O desafio começou com um simpático entretém de boca, um shot de queijo brie com creme de espinafres, acompanhado de um cannoli com uma erva aromática no meio. Sabores harmoniosos que prepararam a boca para o prato de entrada: no meu caso, um creme de ervilhas com flan de parmesão e telha de pata negra e, para quem me acompanhava, Vichyssoise de salsa com bacalhau fresco escalfado (8€, cada). Bom, o creme de ervilhas: aveludado, bem apaladado, a conjugar-se bem com a telha crocante de pata negra e com um agradável flan à base de parmesão a dar uma grande mais valia ao conjunto. A Vichyssoise, embora menos interessante pareceu-me correcta, ligando bem com um suculento, bacalhau fresco escalfado a baixa temperatura.
Nos pratos principais o risotto negro com sahimi de choco (15€) ainda nos fez vacilar mas acabámos por nos render aos prazeres da carne, deixando também de lado as duas massas da lista, bem como qualquer uma das quatro propostas de peixe. Assim, optámos pela perna de cordeiro de leite com alecrim, estufado de castanhas e cogumelos cantarelos (30€), e peito de pintada (que por acaso até era perna) com risotto de boletos (20€).

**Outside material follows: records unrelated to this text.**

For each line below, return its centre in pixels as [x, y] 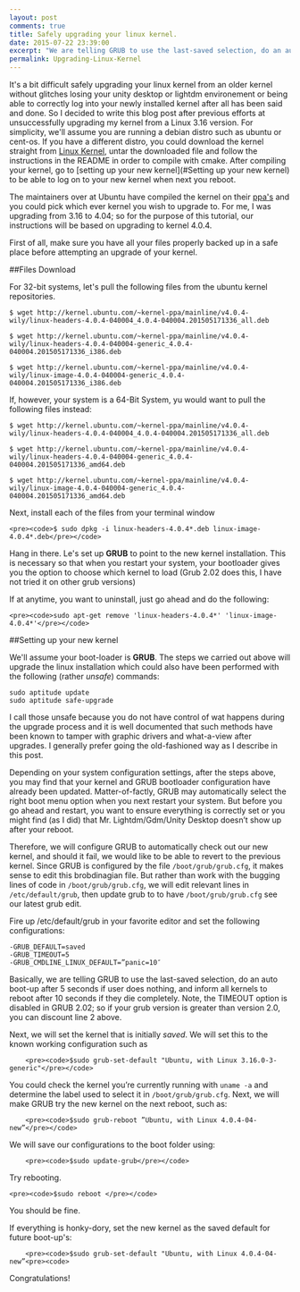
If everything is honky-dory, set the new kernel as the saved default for [140, 1228]
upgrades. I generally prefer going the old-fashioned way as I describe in [144, 746]
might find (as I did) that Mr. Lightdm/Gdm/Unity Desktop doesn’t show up [146, 820]
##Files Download [42, 270]
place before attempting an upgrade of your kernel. [104, 252]
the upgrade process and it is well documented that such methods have [141, 726]
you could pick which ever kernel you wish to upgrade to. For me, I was [140, 206]
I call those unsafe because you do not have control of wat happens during [147, 717]
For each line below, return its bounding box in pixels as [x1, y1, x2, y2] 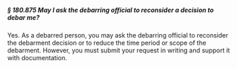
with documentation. [7, 53, 67, 62]
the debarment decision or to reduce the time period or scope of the [7, 38, 207, 47]
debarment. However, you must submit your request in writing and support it [7, 46, 230, 55]
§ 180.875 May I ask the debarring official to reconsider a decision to [7, 6, 214, 14]
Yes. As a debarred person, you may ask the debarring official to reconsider [7, 30, 229, 39]

Não questiono a agradabilidade de ambos os pratos, nem a utilização, neles, de produtos nobres de qualidade; ou ainda a forma correcta como estavam confeccionados. No entanto, nenhuma das propostas estava de louvar aos céus de forma a justificar o seu preço (sobretudo a perna de cordeiro). Ainda assim, até aqui, a refeição esteve uns bons pontos acima da média. Mas viria a baixar, com as sobremesas. A sopa de frutos silvestres com gelado de requeijão e crumble de avelã (7€) ainda se safou, mesmo que o crumble, crocante por natureza, perdesse essa textura ao vir afogado na dita sopa. Já a outra sobremesa, de nome tão extenso como o do representante de uma casa real - geometria de ananás marinado em calda de açafrão, com geleia de coentros e hortelã, espuma de coco, sorbet de figo (9€) – parecia uma salganhada de sabores sem grande coerência. A calda de açafrão até conferia um sabor interessante ao ananás, que por sua vez até costuma ligar bem com coco, não fosse a dita calda... Já o sorbet de figo pareceu-me completamente deslocado e a geleia, nome dado a uma gelatina, só veio trazer uma maior confusão de sabores.
No campo dos vinhos, a escolha pareceu-me muito completa e com a agradável surpresa de quase todos poderem ser pedidos a copo, o que torna mais aceitável os preços (elevados, embora não escandalosamente) das garrafas. Bebemos, com as entradas, o branco D. Berta rabigato 2006 (6€, a copo) e com os pratos principais, o tinto Covela Seleccionada 04 (26€), servidos em bons copos e à temperatura correcta.
O serviço foi eficiente e correcto.
No cômputo geral a experiência seria positiva se não fosse o preço final, desajustado à oferta.
(Preço médio por refeição completa, 45€/50€,pessoa, com vinho).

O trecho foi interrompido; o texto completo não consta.